EXERCISE MATERIALS: Begin

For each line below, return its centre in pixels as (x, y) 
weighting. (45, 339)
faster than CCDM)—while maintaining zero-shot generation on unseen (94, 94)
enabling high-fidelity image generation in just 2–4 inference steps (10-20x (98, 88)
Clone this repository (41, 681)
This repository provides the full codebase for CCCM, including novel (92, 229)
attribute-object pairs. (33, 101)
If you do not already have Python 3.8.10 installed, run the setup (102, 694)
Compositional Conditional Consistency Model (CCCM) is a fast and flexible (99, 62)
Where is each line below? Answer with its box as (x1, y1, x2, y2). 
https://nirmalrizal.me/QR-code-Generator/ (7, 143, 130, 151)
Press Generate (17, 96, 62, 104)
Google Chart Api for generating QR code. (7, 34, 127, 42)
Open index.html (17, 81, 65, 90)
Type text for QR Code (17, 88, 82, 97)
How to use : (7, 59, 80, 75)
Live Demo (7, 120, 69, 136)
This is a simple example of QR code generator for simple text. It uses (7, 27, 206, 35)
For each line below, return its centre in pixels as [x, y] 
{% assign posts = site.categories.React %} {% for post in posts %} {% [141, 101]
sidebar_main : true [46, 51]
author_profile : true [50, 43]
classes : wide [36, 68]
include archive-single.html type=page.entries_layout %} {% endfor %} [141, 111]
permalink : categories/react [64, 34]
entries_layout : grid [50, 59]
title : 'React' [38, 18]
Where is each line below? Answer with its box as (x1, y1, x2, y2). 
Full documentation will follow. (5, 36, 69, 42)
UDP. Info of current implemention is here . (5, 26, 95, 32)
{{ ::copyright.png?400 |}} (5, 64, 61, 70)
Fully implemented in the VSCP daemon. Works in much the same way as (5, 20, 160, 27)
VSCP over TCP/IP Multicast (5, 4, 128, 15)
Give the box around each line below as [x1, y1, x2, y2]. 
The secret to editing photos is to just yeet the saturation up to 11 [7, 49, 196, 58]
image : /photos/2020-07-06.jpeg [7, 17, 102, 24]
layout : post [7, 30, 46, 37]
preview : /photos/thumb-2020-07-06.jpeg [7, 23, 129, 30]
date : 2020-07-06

EXERCISE MATERIALS: End

Search the data for "just". Copy every matching line.

* [EXPECTED ANSWER]:
enabling high-fidelity image generation in just 2–4 inference steps (10-20x (98, 88)
The secret to editing photos is to just yeet the saturation up to 11 [7, 49, 196, 58]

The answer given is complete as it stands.